A suit of armor charged her, and Honor interceded, knocking it back. Wun turned, lifting Cretin in the air with her magic and bringing him down on the armor like a derpish hammer, crushing it flat.

“Looks like there was no pony in that one,” she said.

“I AM THE GUTENTAG!” cried Cretin.

Honor and Dignity converged around Wun, holding off the armor as best as they could. Wun took a deep breath and summoned a shield spell around them. It was weak and immediately began to crack.

“It is the best I can do,” she admitted, falling to one knee. “One of you figure out a plan! DO IT!”

“Not likely,” said Caballeron, stepping back from the group. “I am afraid, my dear, that I am not being paid enough to deal with this.”

“Unfortunately, you are in it just as we are,” growled Honor, striking back the hoof of a suit of armor that had pushed through a hole in Wun’s shield.

Caballeron smiled. “I do believe that would be incorrect.”

He reached into his pocket and produced an object—a violet sphere of glass mounted on a brass casing. An object he had taken from Daring Do’s pocket when she had saved his life.

Wun’s eyes widened when she saw it. “That is not for you!”

Caballeron smiled at her, then stuck the spell between his teeth. He bit down and vanished in a flash of violet light.

“Coward!” cried Wun. “And a poor snuggler, you fiend! Horseson! A proper stallion offers to give is partner belly rubs! BELLY RUBS, CURSE YOUR TAIL!”

The forward portion of the shield buckled and collapsed. Wun knew that Caballeron had indeed made the right choice, but it had not been meant for him. That was the route her sister should have taken instead of paradoxically running into a horde of monsters and toward danger instead of away from it.

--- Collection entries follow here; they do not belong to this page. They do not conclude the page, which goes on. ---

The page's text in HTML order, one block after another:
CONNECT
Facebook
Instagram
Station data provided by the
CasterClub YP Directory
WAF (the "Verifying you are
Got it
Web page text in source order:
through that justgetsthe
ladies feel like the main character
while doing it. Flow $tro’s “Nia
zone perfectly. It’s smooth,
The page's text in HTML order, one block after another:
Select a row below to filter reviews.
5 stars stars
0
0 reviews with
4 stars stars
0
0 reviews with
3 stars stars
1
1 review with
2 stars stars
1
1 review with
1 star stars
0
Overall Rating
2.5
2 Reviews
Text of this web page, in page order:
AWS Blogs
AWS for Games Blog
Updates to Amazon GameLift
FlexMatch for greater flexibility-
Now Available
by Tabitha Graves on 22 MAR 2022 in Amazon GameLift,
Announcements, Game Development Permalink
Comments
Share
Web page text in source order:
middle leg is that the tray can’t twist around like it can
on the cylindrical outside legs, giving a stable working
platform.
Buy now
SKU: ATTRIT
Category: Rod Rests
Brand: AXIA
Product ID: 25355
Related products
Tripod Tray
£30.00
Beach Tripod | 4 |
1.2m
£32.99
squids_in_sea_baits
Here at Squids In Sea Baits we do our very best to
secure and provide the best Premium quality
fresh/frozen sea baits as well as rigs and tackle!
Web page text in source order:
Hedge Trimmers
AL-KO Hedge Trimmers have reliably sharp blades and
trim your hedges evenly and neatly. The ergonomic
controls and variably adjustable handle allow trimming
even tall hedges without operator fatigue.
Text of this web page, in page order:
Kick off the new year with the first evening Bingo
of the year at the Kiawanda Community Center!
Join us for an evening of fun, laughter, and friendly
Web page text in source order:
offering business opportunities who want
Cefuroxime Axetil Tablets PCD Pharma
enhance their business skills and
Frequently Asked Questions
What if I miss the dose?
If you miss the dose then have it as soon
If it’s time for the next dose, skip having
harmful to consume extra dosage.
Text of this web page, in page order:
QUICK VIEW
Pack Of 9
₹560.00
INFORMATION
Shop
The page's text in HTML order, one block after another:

She, though, did not intend to leave without what belonged to her—even if that only meant her sister.

“We move forward!” she cried, presenting it not so much of an order but as an intrinsic fact. She saw one of the creatures writhing toward her, prepared to attack, and levitated Cretin, using him as a shield.

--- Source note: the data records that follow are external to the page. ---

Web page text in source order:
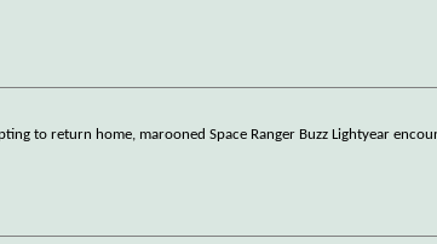
to return home, marooned Space Ranger Buzz Lightyear
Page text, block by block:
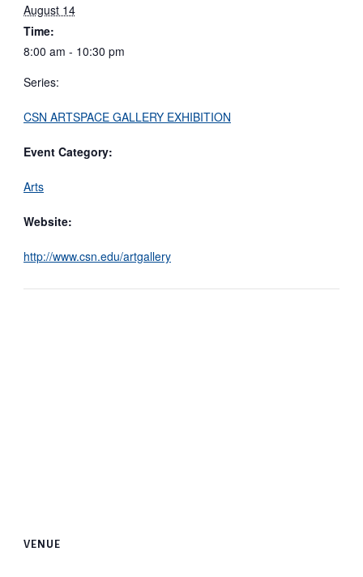
August 14
Time:
8:00 am - 10:30 pm
Series:
CSN ARTSPACE GALLERY EXHIBITION
Event Category:
Arts
Website:
http://www.csn.edu/artgallery
VENUE
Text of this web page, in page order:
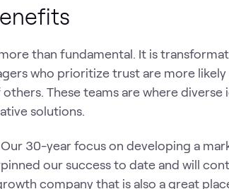
than fundamental. It is
who prioritize trust are more
These teams are where
solutions.
Our 30-year focus on developing a
our success to date and will
company that is also a great
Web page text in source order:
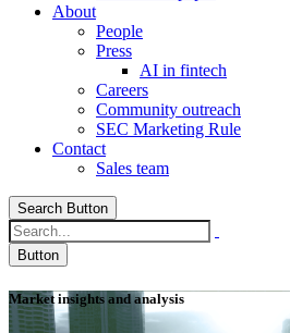
About
People
Press
AI in fintech
Careers
Community outreach
SEC Marketing Rule
Contact
Sales team
Search Button
Button
Market insights and analysis
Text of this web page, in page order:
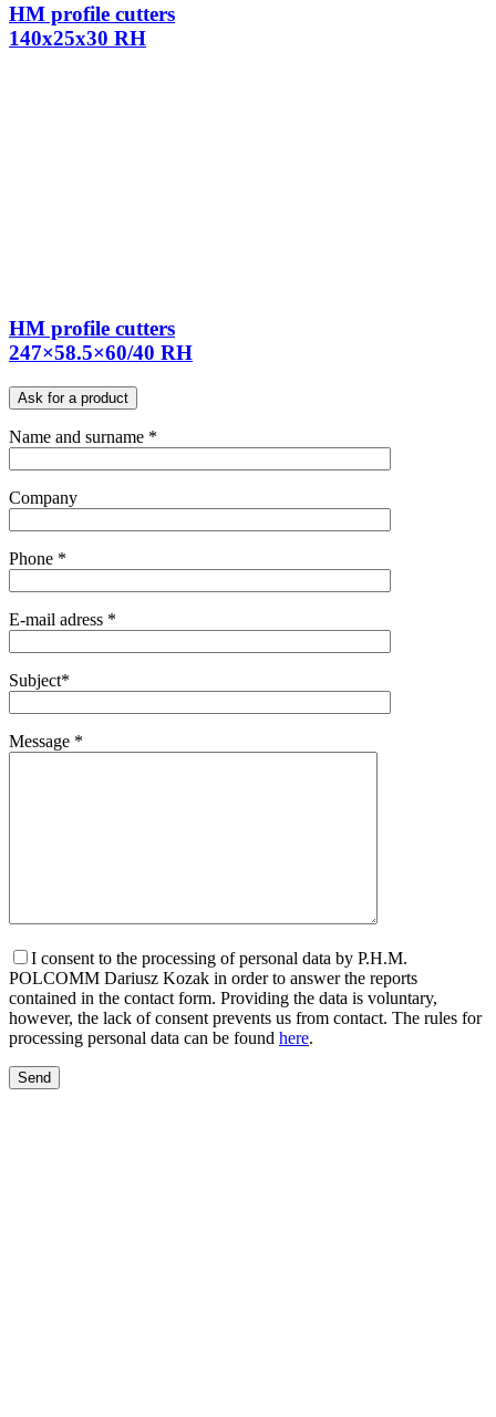
HM profile cutters
140x25x30 RH
HM profile cutters
247×58.5×60/40 RH
Ask for a product
Name and surname *
Company
Phone *
E-mail adress *
Subject*
Message *
I consent to the processing of personal data by P.H.M.
POLCOMM Dariusz Kozak in order to answer the reports
contained in the contact form. Providing the data is voluntary,
however, the lack of consent prevents us from contact. The rules for
processing personal data can be found here.
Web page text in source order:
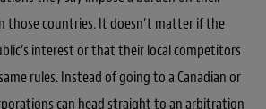
those countries. It doesn’t matter if the
interest or that their local competitors
rules. Instead of going to a Canadian or
can head straight to an arbitration
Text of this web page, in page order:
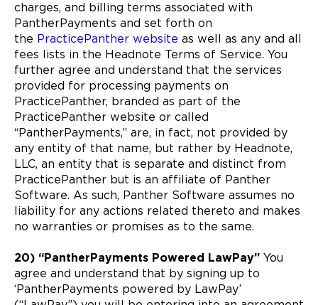
charges, and billing terms associated with
PantherPayments and set forth on
the PracticePanther website as well as any and all
fees lists in the Headnote Terms of Service. You
further agree and understand that the services
provided for processing payments on
PracticePanther, branded as part of the
PracticePanther website or called
“PantherPayments,” are, in fact, not provided by
any entity of that name, but rather by Headnote,
LLC, an entity that is separate and distinct from
PracticePanther but is an affiliate of Panther
Software. As such, Panther Software assumes no
liability for any actions related thereto and makes
no warranties or promises as to the same.
20) “PantherPayments Powered LawPay” You
agree and understand that by signing up to
‘PantherPayments powered by LawPay’
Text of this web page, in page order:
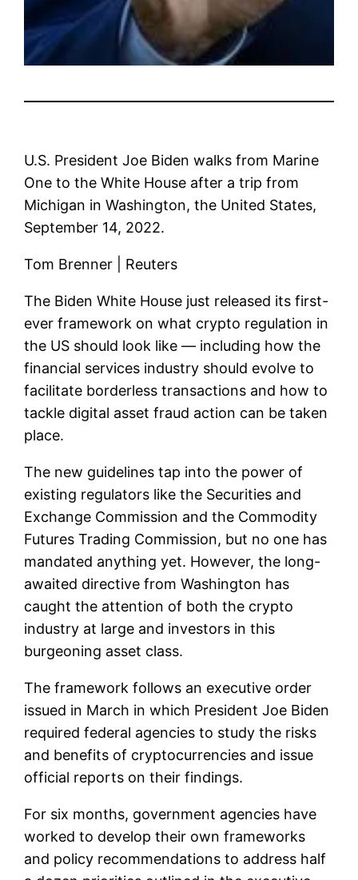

“BAD upsies!” cried Cretin, his legs starting to involuntarily paddle. “TO HIGH!”

The creature fired a plume of flechettes that exploded in a plume of fire, followed by several more attacking with devastating beams of magic. All of it rebounded from Cretin’s invulnerable body harmlessly, at least to him. The force of holding him, though, knocked Wun backward, her hooves digging trenches in the cold sand.

“What in the name of the One True Goddess are you even made of?”

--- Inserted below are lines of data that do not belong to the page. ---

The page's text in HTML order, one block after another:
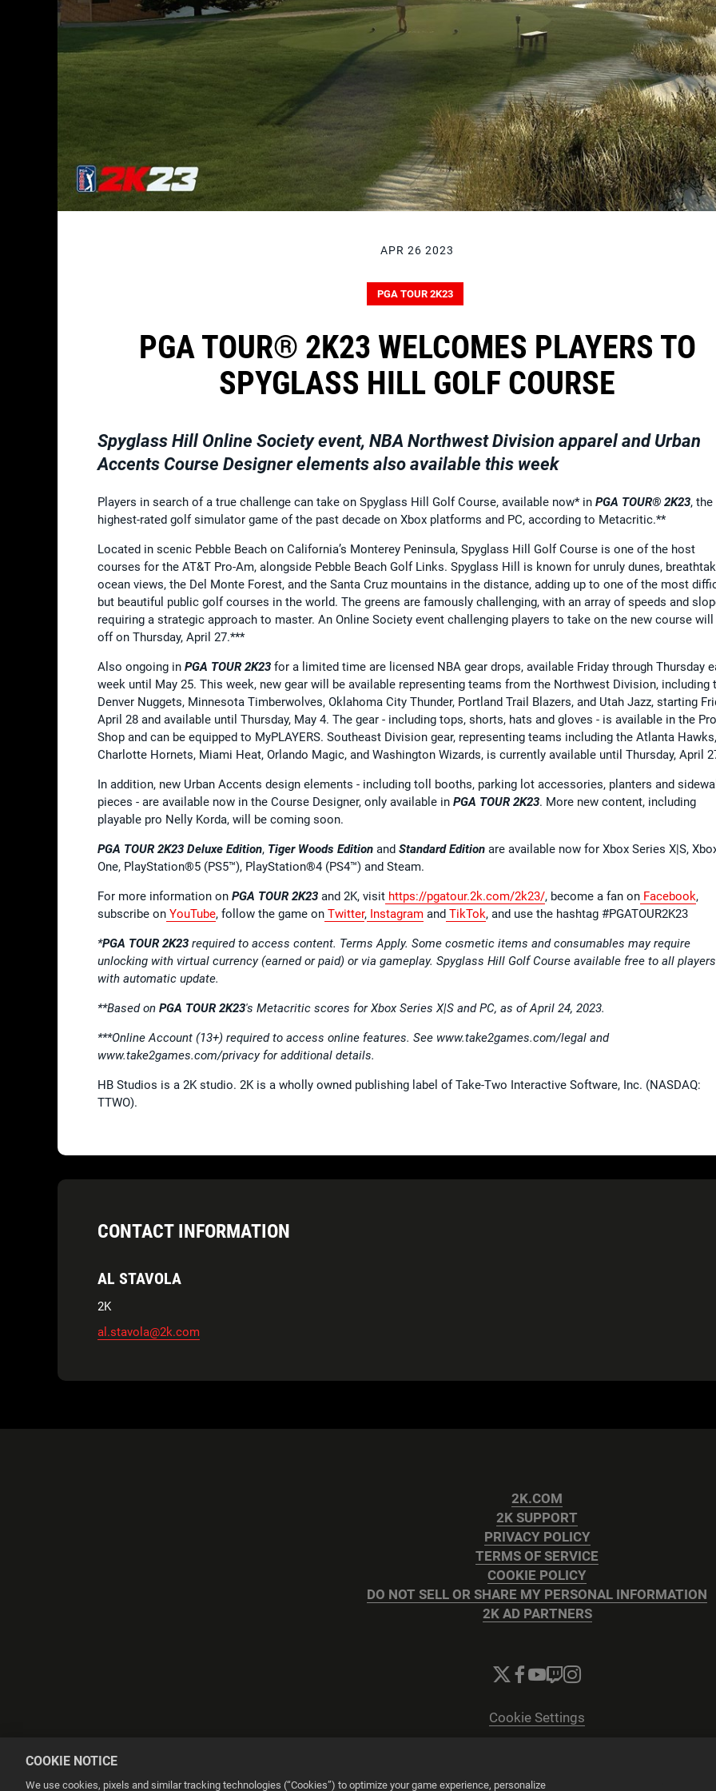
APR 26 2023
PGA TOUR 2K23
PGA TOUR® 2K23 WELCOMES PLAYERS TO
SPYGLASS HILL GOLF COURSE
Spyglass Hill Online Society event, NBA Northwest Division apparel and Urban
Accents Course Designer elements also available this week
Players in search of a true challenge can take on Spyglass Hill Golf Course, available now* in PGA TOUR® 2K23, the
highest-rated golf simulator game of the past decade on Xbox platforms and PC, according to Metacritic.**
Located in scenic Pebble Beach on California’s Monterey Peninsula, Spyglass Hill Golf Course is one of the host
courses for the AT&T Pro-Am, alongside Pebble Beach Golf Links. Spyglass Hill is known for unruly dunes,
ocean views, the Del Monte Forest, and the Santa Cruz mountains in the distance, adding up to one of the most
but beautiful public golf courses in the world. The greens are famously challenging, with an array of speeds and
requiring a strategic approach to master. An Online Society event challenging players to take on the new course
off on Thursday, April 27.***
Also ongoing in PGA TOUR 2K23 for a limited time are licensed NBA gear drops, available Friday through Thursday
week until May 25. This week, new gear will be available representing teams from the Northwest Division, including
Denver Nuggets, Minnesota Timberwolves, Oklahoma City Thunder, Portland Trail Blazers, and Utah Jazz, starting
April 28 and available until Thursday, May 4. The gear - including tops, shorts, hats and gloves - is available in the Pro
Shop and can be equipped to MyPLAYERS. Southeast Division gear, representing teams including the Atlanta Hawks,
Charlotte Hornets, Miami Heat, Orlando Magic, and Washington Wizards, is currently available until Thursday, April
In addition, new Urban Accents design elements - including toll booths, parking lot accessories, planters and
pieces - are available now in the Course Designer, only available in PGA TOUR 2K23. More new content, including
playable pro Nelly Korda, will be coming soon.
PGA TOUR 2K23 Deluxe Edition, Tiger Woods Edition and Standard Edition are available now for Xbox Series X|S,
One, PlayStation®5 (PS5™), PlayStation®4 (PS4™) and Steam.
​​For more information on PGA TOUR 2K23 and 2K, visit https://pgatour.2k.com/2k23/, become a fan on Facebook,
subscribe on YouTube, follow the game on Twitter, Instagram and TikTok, and use the hashtag #PGATOUR2K23
*PGA TOUR 2K23 required to access content. Terms Apply. Some cosmetic items and consumables may require
unlocking with virtual currency (earned or paid) or via gameplay. Spyglass Hill Golf Course available free to all players
with automatic update.
**Based on PGA TOUR 2K23's Metacritic scores for Xbox Series X|S and PC, as of April 24, 2023.
***Online Account (13+) required to access online features. See www.take2games.com/legal and
www.take2games.com/privacy for additional details.
HB Studios is a 2K studio. 2K is a wholly owned publishing label of Take-Two Interactive Software, Inc. (NASDAQ:
TTWO).
CONTACT INFORMATION
AL STAVOLA
2K
al.stavola@2k.com
2K.COM
2K SUPPORT
PRIVACY POLICY
TERMS OF SERVICE
COOKIE POLICY
DO NOT SELL OR SHARE MY PERSONAL INFORMATION
2K AD PARTNERS
Cookie Settings
Powered byOnclusive PR Manager™
COOKIE NOTICE
We use cookies, pixels and similar tracking technologies (“Cookies”) to optimize your game experience, personalize
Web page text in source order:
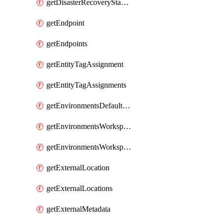
getDisasterRecoveryStableUrls
getEndpoint
getEndpoints
getEntityTagAssignment
getEntityTagAssignments
getEnvironmentsDefaultWorkspaceBaseEnvironment
getEnvironmentsWorkspaceBaseEnvironment
getEnvironmentsWorkspaceBaseEnvironments
getExternalLocation
getExternalLocations
getExternalMetadata
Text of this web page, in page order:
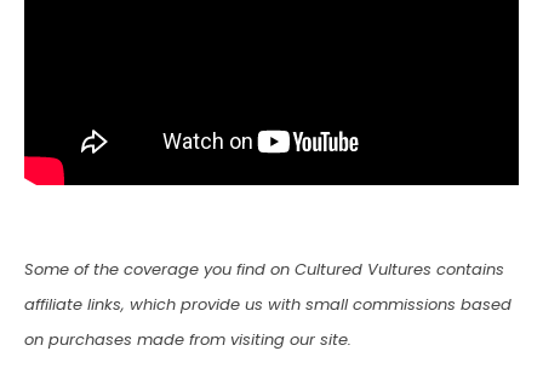
Some of the coverage you find on Cultured Vultures contains
affiliate links, which provide us with small commissions based
on purchases made from visiting our site.
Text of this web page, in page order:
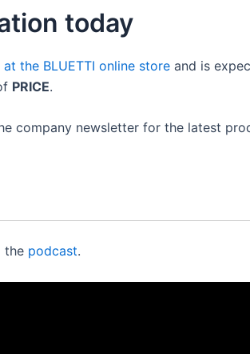
today
at the BLUETTI online store and is
PRICE.
company newsletter for the latest
the podcast.
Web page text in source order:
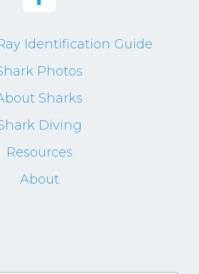
Identification Guide
Photos
Sharks
Diving
Resources
About

“Pure, unadulterated derp!”

Honor jumped back, driving away a suit of armor. “They’re flanking!”

Wun turned, using Cretin as a shield again, deflecting something another beam of magic. The force did nothing to Cretin, but partially conducted through him and brought Wun to her knees. She could taste, and it tasted like Seht.

One of the creatures charged forward, grabbing Cretin and attempting to yank Wun’s shield from her grasp.

“Looks like I’m going in again,” he mused as he was absorbed and the digestion process began. “This time, I think I will plug my nose. I don’t like smelling things that smell me too. From inside.”

Wun tried to keep hold of him as she was struck from the side, barely managing to cast a disgracefully weak shield. All around her, the forces were converging. Daring Do had made it through, she hoped, but now her chance of retreat had been cut off. The sensation was odd, though. She had realized that she had reached her end, but felt ambivalent about it. It did not especially bother her, and that thought itself concerned her deeply.